I don’t remember some vital parts of my time in captivity. Something took over and threw me into autopilot, and I don’t know how I was ever able to make contact with Dana and Zane. Did I give anything away? I had access to their servers to make the connection. Did I see anything while I was there that could help end his whole ordeal? Did he say anything to me that could be useful?

For all my remaining days, I’ll never forget the look on Max’s face when he stood in front of me for the first time since my parents died.

It was like he wasn’t there anymore.

It wasn’t a lack of emotion; it was more like a furious overload. It was barely contained insanity.

When I look back at that time, I think my connection to Zane is the only thing that kept me alive. Actually, it didn’t even do that.

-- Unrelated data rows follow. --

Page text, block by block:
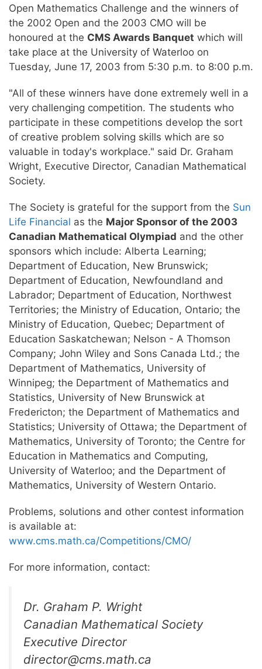
Open Mathematics Challenge and the winners of
the 2002 Open and the 2003 CMO will be
honoured at the CMS Awards Banquet which will
take place at the University of Waterloo on
Tuesday, June 17, 2003 from 5:30 p.m. to 8:00 p.m.
"All of these winners have done extremely well in a
very challenging competition. The students who
participate in these competitions develop the sort
of creative problem solving skills which are so
valuable in today's workplace." said Dr. Graham
Wright, Executive Director, Canadian Mathematical
Society.
The Society is grateful for the support from the Sun
Life Financial as the Major Sponsor of the 2003
Canadian Mathematical Olympiad and the other
sponsors which include: Alberta Learning;
Department of Education, New Brunswick;
Department of Education, Newfoundland and
Labrador; Department of Education, Northwest
Territories; the Ministry of Education, Ontario; the
Ministry of Education, Quebec; Department of
Education Saskatchewan; Nelson - A Thomson
Company; John Wiley and Sons Canada Ltd.; the
Department of Mathematics, University of
Winnipeg; the Department of Mathematics and
Statistics, University of New Brunswick at
Fredericton; the Department of Mathematics and
Statistics; University of Ottawa; the Department of
Mathematics, University of Toronto; the Centre for
Education in Mathematics and Computing,
University of Waterloo; and the Department of
Mathematics, University of Western Ontario.
Problems, solutions and other contest information
is available at:
www.cms.math.ca/Competitions/CMO/
For more information, contact:
Dr. Graham P. Wright
Canadian Mathematical Society
Executive Director
director@cms.math.ca
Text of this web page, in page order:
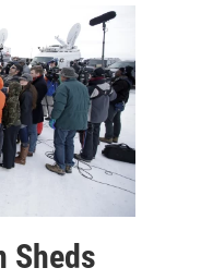
Sheds
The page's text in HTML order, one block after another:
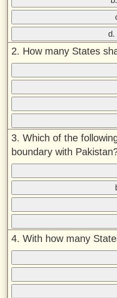
d.
2. How many States
3. Which of the
boundary with
4. With how many
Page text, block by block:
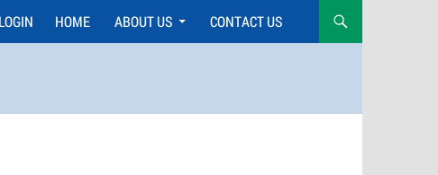
Skip
LOGIN HOME ABOUT US CONTACT US
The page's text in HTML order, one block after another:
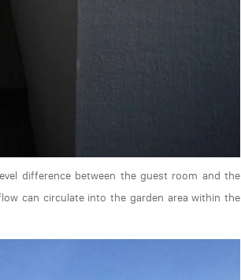
difference between the guest room and the
can circulate into the garden area within the
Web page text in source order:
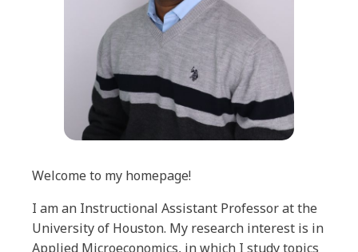
Welcome to my homepage!
I am an Instructional Assistant Professor at the
University of Houston. My research interest is in
Applied Microeconomics, in which I study topics
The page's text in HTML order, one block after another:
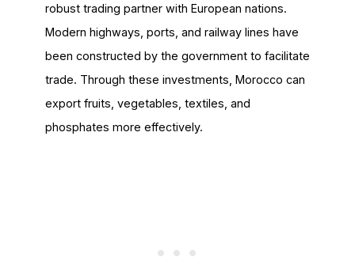
robust trading partner with European nations.
Modern highways, ports, and railway lines have
been constructed by the government to facilitate
trade. Through these investments, Morocco can
export fruits, vegetables, textiles, and
phosphates more effectively.
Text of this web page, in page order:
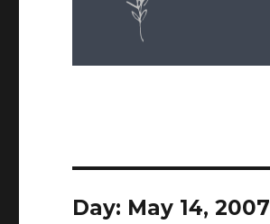
Day: May 14, 2007
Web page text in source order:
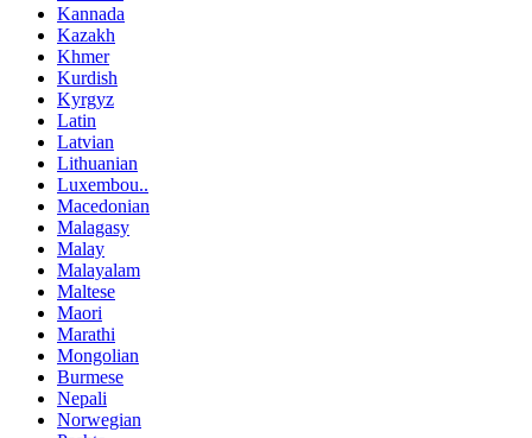
Kannada
Kazakh
Khmer
Kurdish
Kyrgyz
Latin
Latvian
Lithuanian
Luxembou..
Macedonian
Malagasy
Malay
Malayalam
Maltese
Maori
Marathi
Mongolian
Burmese
Nepali
Norwegian
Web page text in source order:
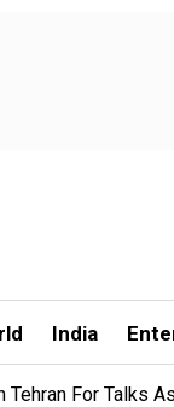
India
Tehran For Talks
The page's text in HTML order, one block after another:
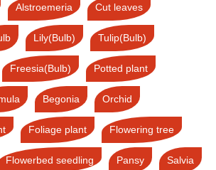
Alstroemeria Cut leaves
Lily(Bulb) Tulip(Bulb)
Freesia(Bulb) Potted plant
Begonia Orchid
Foliage plant Flowering tree
Flowerbed seedling Pansy Salvia
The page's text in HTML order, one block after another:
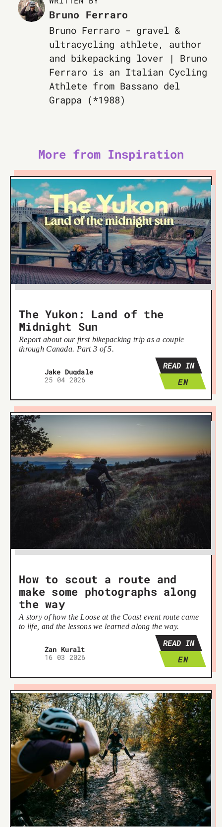
Bruno Ferraro
Bruno Ferraro - gravel &
ultracycling athlete, author
and bikepacking lover | Bruno
Ferraro is an Italian Cycling
Athlete from Bassano del
Grappa (*1988)
More from Inspiration
The Yukon: Land of the
Midnight Sun
Report about our first bikepacking trip as a couple
through Canada. Part 3 of 5.
Jake Dugdale
25 04 2026
READ IN
EN
How to scout a route and
make some photographs along
the way
A story of how the Loose at the Coast event route came
to life, and the lessons we learned along the way.
Žan Kuralt
16 03 2026
READ IN
EN
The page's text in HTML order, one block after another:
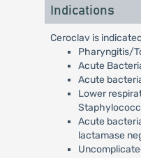
Indications
Ceroclav is
Pharyngitis/
Acute
Acute
Lower
Acute
lactamase
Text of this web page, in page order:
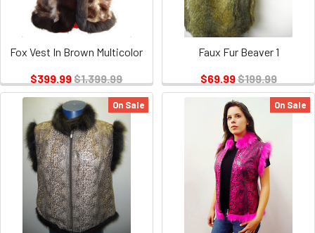
Fox Vest In Brown Multicolor
$399.99$1,399.99
Faux Fur Beaver 1
$69.99$199.99
On Sale On Sale
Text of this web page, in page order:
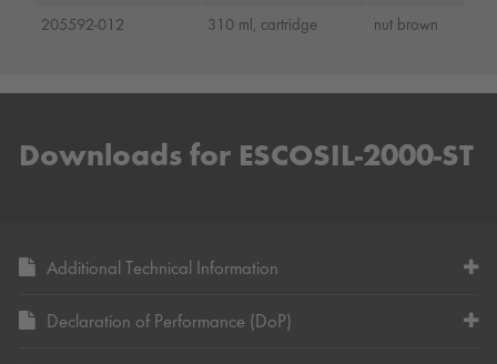
205592-012 310 ml, cartridge nut brown
Downloads for ESCOSIL-2000-ST
Additional Technical Information
Declaration of Performance (DoP)
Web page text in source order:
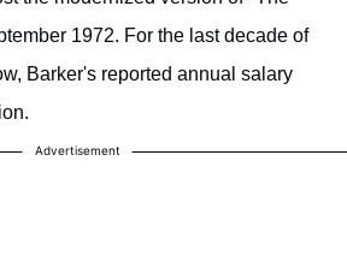
1972. For the last decade of
Barker's reported annual salary
Advertisement
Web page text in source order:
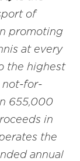
of
promoting
at every
the highest
not-for-
655,000
in
the
annual
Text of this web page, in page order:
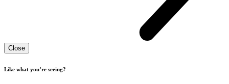
Close
Like what you’re seeing?
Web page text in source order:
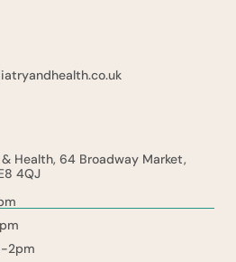
Health, 64 Broadway Market,
4QJ
2pm
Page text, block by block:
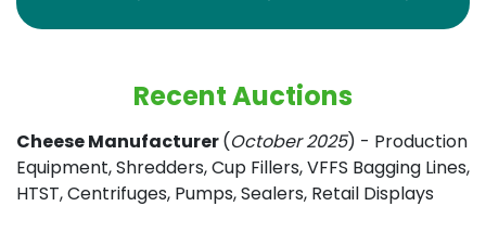
Recent Auctions
Cheese Manufacturer(October 2025) - Production
Equipment, Shredders, Cup Fillers, VFFS Bagging Lines,
HTST, Centrifuges, Pumps, Sealers, Retail Displays
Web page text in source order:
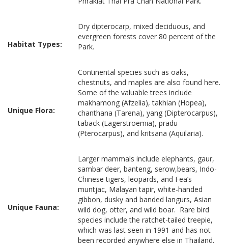
Habitat Types:
Dry dipterocarp, mixed deciduous, and
evergreen forests cover 80 percent of the
Park.
Unique Flora:
Continental species such as oaks,
chestnuts, and maples are also found here.
Some of the valuable trees include
makhamong (Afzelia), takhian (Hopea),
chanthana (Tarena), yang (Dipterocarpus),
taback (Lagerstroemia), pradu
(Pterocarpus), and kritsana (Aquilaria).
Unique Fauna:
Larger mammals include elephants, gaur,
sambar deer, banteng, serow,bears, Indo-
Chinese tigers, leopards, and Fea’s
muntjac, Malayan tapir, white-handed
gibbon, dusky and banded langurs, Asian
wild dog, otter, and wild boar. Rare bird
species include the ratchet-tailed treepie,
which was last seen in 1991 and has not
been recorded anywhere else in Thailand.
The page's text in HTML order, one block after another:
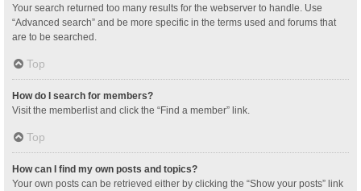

I left out one part the doctor shared with me because I honestly don’t think Jack would be able to function with that information.

Just before the men came to transport me back, the doctor told me to do everything I could to make sure I never ended up in Maxwell’s clutches again. He was scared for me, and for a stranger on the Sparr payroll to be that terrified for someone he didn’t even know sent chills through my body. He wouldn’t give me any further details beyond the fact that my heart had stopped. I had essentially died at Maxwell’s hands at some point.

I can never let myself be captured again. And I can’t allow Dana to be caught up in this.

Without the weak level of protection Zane gives us, we only have each other.